Interest in sustainable nitrogen fertilizer production using plasma technology is rapidly growing, and this method is a promising way to decentralize fertilizer synthesis and achieve carbon-free production. However, improving efficiency remains a major challenge for the industrial application of this technology. Herein, we present comprehensive experiments using spark discharge to pinpoint the key factors affecting the efficiency of this process and provide technical approaches to improve the energy usage. We found that applying a bipolar voltage at high frequencies greatly benefited the NO_x yield and its efficiency via the utilization of residual species. Measurements using active cooling for the reactor and electrodes revealed that the chemical loss process was not significant, but the energy loss during the heating of the electrode was the dominant loss process, particularly at high frequencies (>20 kHz) where an anchor state of the spark was reached. However, the beneficial effects of higher frequencies compensated for and mitigated the higher power loss resulting in slowing the increase of the energy cost with the energy density. Moreover, enlarging the plasma zone (reaction channel) by increasing the electrode gap was an effective approach for enhancing the energy usage for the desired reaction. Further, the limitations of enlarging the gap were resolved by inserting a floating electrode in the large gap, yielding higher NO_x production (1.8%–3.0%) at a lower energy cost (1.9–4.4 MJ/mol), and further enhancements could be achieved by optimizing the reactor configuration. Therefore, the results provide an important basis for the further development and optimization of plasma reactors for efficient chemical reactions.
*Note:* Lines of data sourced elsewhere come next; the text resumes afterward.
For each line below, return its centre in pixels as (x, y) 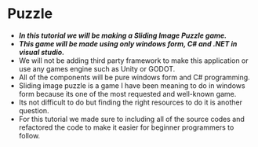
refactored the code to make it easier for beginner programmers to (126, 127)
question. (34, 110)
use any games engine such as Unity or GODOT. (97, 68)
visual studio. (42, 52)
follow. (29, 135)
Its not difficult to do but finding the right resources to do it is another (130, 102)
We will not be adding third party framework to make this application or (133, 61)
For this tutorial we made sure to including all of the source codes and (131, 119)
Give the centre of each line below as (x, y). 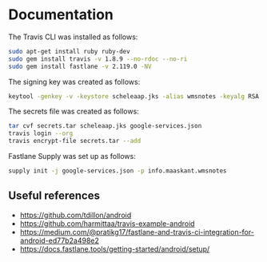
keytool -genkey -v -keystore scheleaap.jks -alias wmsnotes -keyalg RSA (134, 96)
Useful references (54, 196)
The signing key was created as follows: (74, 81)
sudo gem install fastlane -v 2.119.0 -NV (80, 66)
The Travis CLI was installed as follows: (73, 37)
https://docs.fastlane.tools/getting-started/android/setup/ (115, 248)
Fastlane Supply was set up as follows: (72, 157)
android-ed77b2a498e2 (60, 240)
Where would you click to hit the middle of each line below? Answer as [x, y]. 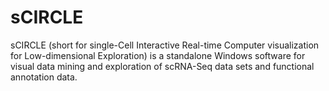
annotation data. [44, 77]
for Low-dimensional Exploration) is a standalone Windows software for [158, 55]
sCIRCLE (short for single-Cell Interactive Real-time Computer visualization [165, 45]
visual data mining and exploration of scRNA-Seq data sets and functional [162, 66]
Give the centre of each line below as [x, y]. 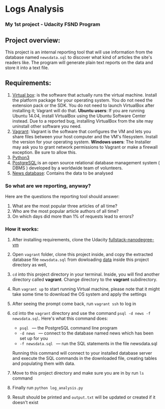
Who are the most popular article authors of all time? [65, 211]
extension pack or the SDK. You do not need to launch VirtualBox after [83, 105]
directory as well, [30, 265]
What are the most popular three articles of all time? [65, 206]
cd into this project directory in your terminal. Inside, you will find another [86, 274]
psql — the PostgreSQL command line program [69, 328]
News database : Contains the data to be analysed [63, 173]
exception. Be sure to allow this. [44, 152]
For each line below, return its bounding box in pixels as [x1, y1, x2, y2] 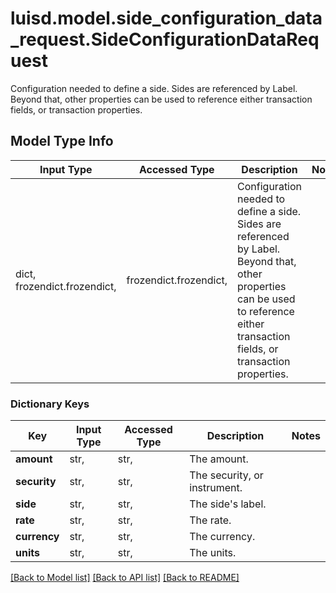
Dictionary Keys [10, 397, 90, 411]
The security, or [189, 468, 264, 482]
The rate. [189, 513, 232, 527]
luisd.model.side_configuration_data [10, 7, 323, 30]
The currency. [189, 530, 256, 544]
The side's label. [189, 497, 267, 511]
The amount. [189, 452, 249, 466]
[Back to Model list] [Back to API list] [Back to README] [10, 572, 240, 584]
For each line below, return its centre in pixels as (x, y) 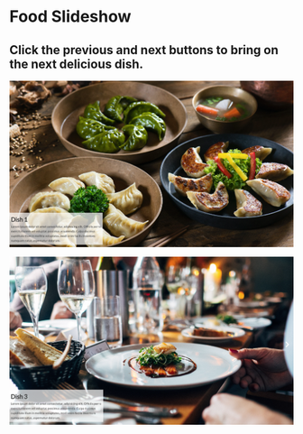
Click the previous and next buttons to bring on (144, 50)
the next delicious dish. (77, 64)
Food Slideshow (70, 17)
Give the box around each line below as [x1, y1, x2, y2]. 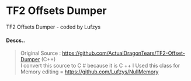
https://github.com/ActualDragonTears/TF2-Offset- [62, 50, 185, 57]
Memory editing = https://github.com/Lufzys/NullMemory [20, 68, 159, 75]
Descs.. [6, 37, 25, 44]
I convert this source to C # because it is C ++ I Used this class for [20, 62, 180, 69]
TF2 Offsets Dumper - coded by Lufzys [6, 23, 101, 30]
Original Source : [20, 50, 61, 57]
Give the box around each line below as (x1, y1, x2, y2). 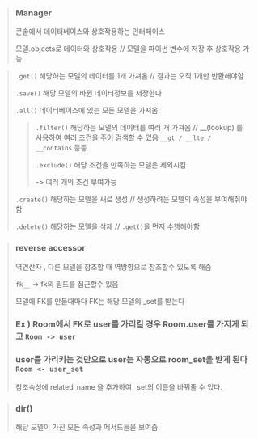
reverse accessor (15, 243, 86, 254)
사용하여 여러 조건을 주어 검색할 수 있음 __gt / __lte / (35, 133, 212, 142)
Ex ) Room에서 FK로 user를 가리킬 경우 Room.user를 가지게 (15, 319, 239, 330)
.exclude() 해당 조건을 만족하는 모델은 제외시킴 (35, 160, 187, 170)
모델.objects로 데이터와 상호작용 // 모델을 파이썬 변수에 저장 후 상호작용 (15, 44, 242, 53)
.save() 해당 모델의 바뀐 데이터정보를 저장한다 (15, 88, 163, 98)
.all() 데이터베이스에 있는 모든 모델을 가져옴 (15, 105, 159, 116)
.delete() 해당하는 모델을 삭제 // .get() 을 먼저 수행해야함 (15, 222, 200, 231)
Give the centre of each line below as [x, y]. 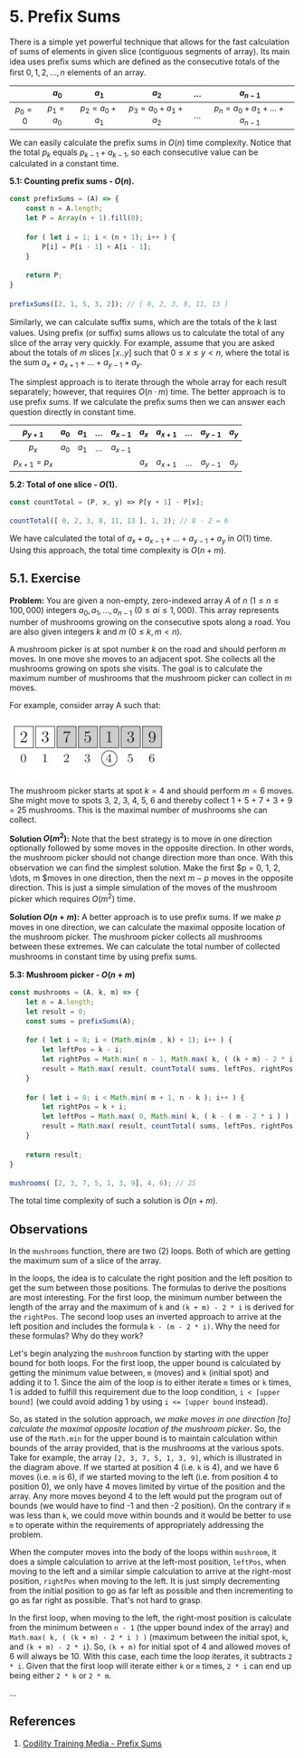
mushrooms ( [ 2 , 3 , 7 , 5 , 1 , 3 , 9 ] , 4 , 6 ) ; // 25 [103, 1184]
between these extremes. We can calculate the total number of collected [145, 946]
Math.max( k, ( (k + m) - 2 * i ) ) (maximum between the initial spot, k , [149, 1638]
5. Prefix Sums [65, 17]
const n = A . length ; [64, 209]
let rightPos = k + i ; [85, 1107]
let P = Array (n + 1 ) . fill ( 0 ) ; [85, 218]
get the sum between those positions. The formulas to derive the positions [148, 1288]
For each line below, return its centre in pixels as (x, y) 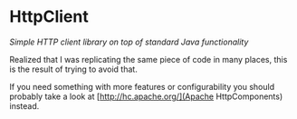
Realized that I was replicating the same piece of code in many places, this (148, 59)
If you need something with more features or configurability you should (142, 86)
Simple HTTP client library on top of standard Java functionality (129, 42)
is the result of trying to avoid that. (73, 69)
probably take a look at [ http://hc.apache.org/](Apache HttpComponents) (146, 96)
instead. (24, 105)
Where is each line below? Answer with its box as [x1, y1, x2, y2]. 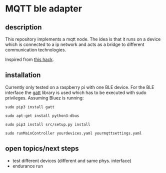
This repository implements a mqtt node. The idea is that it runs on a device [5, 36, 161, 42]
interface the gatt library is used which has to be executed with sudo [5, 89, 146, 95]
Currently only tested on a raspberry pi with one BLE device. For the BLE [5, 84, 154, 90]
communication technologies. [5, 47, 66, 52]
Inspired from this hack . [5, 56, 54, 62]
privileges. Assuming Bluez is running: [5, 94, 84, 100]
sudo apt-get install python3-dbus [5, 113, 79, 118]
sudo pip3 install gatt [5, 104, 55, 109]
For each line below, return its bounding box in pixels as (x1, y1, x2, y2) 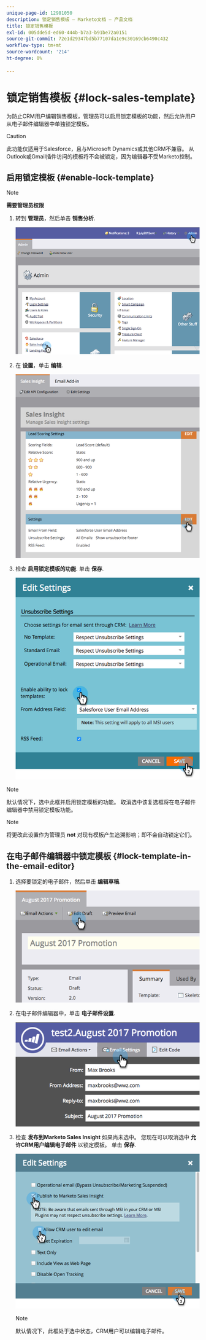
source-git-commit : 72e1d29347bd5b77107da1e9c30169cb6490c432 (6, 36, 169, 42)
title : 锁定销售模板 (6, 23, 53, 29)
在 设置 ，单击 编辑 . (15, 361, 63, 368)
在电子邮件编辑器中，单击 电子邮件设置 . (15, 1009, 115, 1016)
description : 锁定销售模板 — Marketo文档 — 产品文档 (6, 16, 133, 23)
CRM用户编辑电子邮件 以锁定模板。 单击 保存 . (20, 1141, 137, 1148)
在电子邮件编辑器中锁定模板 (6, 851, 112, 861)
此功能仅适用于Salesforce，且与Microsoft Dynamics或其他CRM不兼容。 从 (6, 145, 194, 152)
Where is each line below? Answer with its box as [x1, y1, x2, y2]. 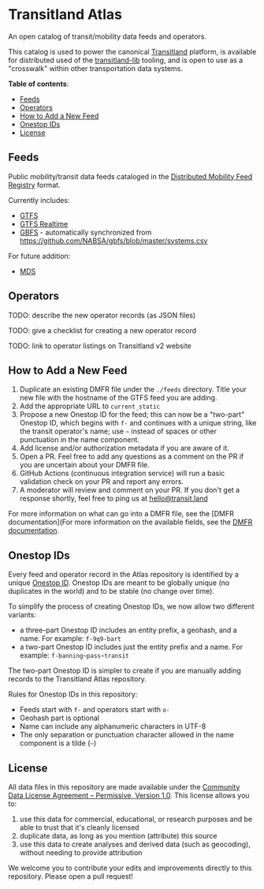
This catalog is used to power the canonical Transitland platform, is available [8, 47, 257, 56]
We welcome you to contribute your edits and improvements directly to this [8, 863, 252, 872]
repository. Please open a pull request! [8, 872, 134, 881]
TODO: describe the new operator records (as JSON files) [8, 310, 196, 320]
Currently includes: [8, 195, 70, 204]
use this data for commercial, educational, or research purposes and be [19, 815, 253, 823]
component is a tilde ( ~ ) [19, 738, 97, 748]
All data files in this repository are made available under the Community [8, 782, 240, 791]
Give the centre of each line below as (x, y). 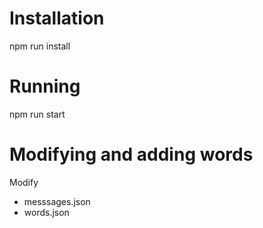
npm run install (40, 46)
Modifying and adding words (131, 154)
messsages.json (57, 201)
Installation (57, 18)
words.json (46, 212)
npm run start (37, 114)
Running (45, 86)

Plasma-based NOx synthesis from ambient air is a promising sustainable technology for producing value-added chemicals, such as nitrogen fertilizer and medication. The relatively low efficiency and product selectivity are major concerns that hinder the commercialization of this technology. Despite advancements in reducing energy costs, limited attention has been paid to improving and controlling selectivity, which significantly contributes to the overall cost. Thus, the present study aimed to gain insights into the efficient pathways and key factors for highly selective NOx synthesis in a recently developed high-frequency spark discharge (HFSD) reactor. The thorough investigations conducted proved that the higher energy efficiency of HFSD is due to higher vibrational and rotational excitations and their efficient utilization. However, the significant impact of higher temperatures on reactions led to poor selectivity of NO and NO2. Therefore, the role of influential factors, such as O2 and H2O contents, as well as residence time, on reactions, were analyzed and optimized. It is found that controlling the oxygen content remarkably improved product selectivity but negatively affected the energy cost. Moreover, water vapor triggered the so-called extended Zeldovich mechanism, which was evident in N2/H2O, affecting NOx formation and selectivity. Interestingly, tuning the gas flow rate effectively controlled selectivity without sacrificing the energy cost. A high NO selectivity of 95% was achieved at an energy cost of 2.1 MJ/mol when a relatively high flow rate of 4 L/min was used.